### WHAT YOU HAVE TO DO
Every line below that holds the string "person" should be copied out.

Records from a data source
▼

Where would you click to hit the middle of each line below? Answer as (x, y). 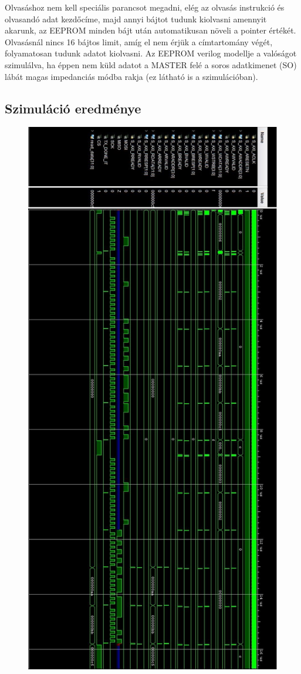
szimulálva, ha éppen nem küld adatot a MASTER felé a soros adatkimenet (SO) (151, 64)
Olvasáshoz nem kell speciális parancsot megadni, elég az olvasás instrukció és (145, 7)
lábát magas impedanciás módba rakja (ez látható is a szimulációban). (131, 76)
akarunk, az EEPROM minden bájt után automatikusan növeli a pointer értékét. (150, 30)
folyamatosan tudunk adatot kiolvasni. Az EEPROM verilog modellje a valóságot (151, 53)
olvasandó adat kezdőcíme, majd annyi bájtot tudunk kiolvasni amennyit (136, 19)
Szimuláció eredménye (73, 108)
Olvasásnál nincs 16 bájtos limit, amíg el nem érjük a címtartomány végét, (139, 41)
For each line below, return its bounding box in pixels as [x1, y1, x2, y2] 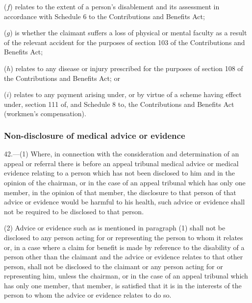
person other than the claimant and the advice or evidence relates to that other [4, 252, 243, 262]
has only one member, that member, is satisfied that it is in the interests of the [4, 280, 242, 290]
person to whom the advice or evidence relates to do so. [4, 290, 172, 300]
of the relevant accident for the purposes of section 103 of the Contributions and [4, 37, 245, 47]
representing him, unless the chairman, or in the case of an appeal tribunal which [4, 271, 248, 281]
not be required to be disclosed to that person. [4, 206, 144, 216]
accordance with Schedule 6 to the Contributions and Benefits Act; [4, 11, 205, 21]
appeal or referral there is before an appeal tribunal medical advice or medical [4, 158, 239, 168]
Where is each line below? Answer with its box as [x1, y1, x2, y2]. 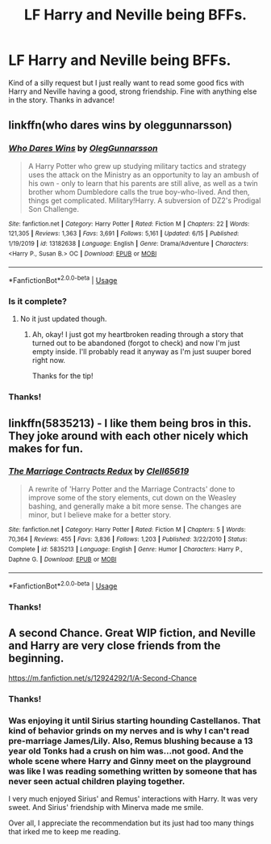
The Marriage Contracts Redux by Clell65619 [8, 466, 190, 477]
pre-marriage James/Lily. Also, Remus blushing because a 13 [8, 735, 253, 746]
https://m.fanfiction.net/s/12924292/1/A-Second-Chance [8, 673, 198, 682]
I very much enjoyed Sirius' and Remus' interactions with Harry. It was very [8, 794, 258, 804]
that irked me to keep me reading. [8, 827, 121, 837]
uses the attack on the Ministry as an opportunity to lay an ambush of [27, 170, 260, 179]
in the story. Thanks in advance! [8, 95, 115, 104]
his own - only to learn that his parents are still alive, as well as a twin [27, 178, 258, 188]
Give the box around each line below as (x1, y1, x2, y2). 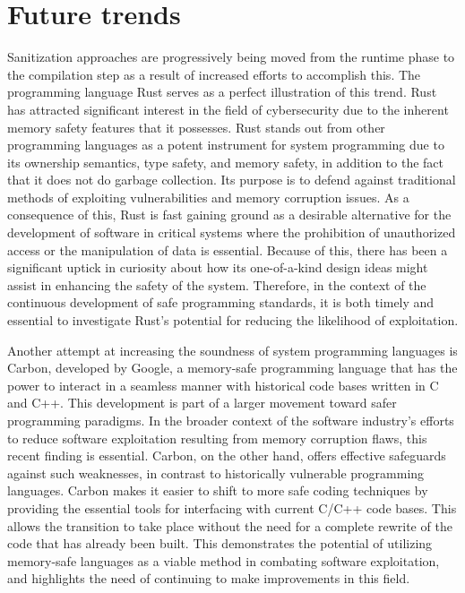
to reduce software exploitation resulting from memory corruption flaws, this (7, 428, 427, 447)
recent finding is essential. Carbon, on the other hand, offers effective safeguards (7, 446, 446, 465)
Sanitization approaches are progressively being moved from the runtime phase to (7, 47, 455, 66)
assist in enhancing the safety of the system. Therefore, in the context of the (7, 275, 426, 294)
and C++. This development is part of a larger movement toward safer (7, 393, 397, 412)
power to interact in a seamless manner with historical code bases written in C (7, 375, 439, 394)
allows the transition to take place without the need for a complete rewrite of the (7, 516, 452, 535)
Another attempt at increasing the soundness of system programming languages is (7, 340, 458, 359)
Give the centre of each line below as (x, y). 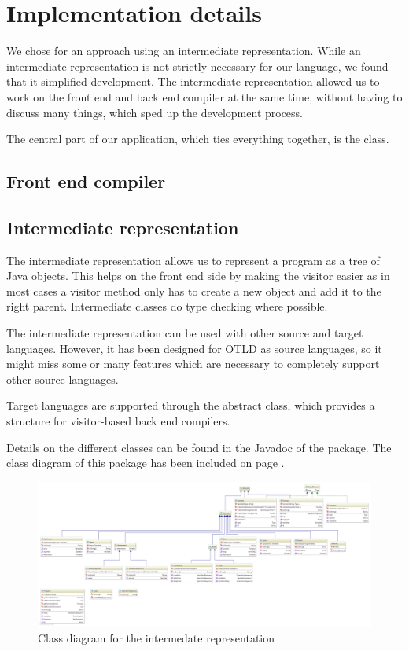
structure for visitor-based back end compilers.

▲

### SOLUTION BELOW
person other than the claimant and the advice or evidence relates to that other [4, 252, 243, 262]
person to whom the advice or evidence relates to do so. [4, 290, 172, 300]
not be required to be disclosed to that person. [4, 206, 144, 216]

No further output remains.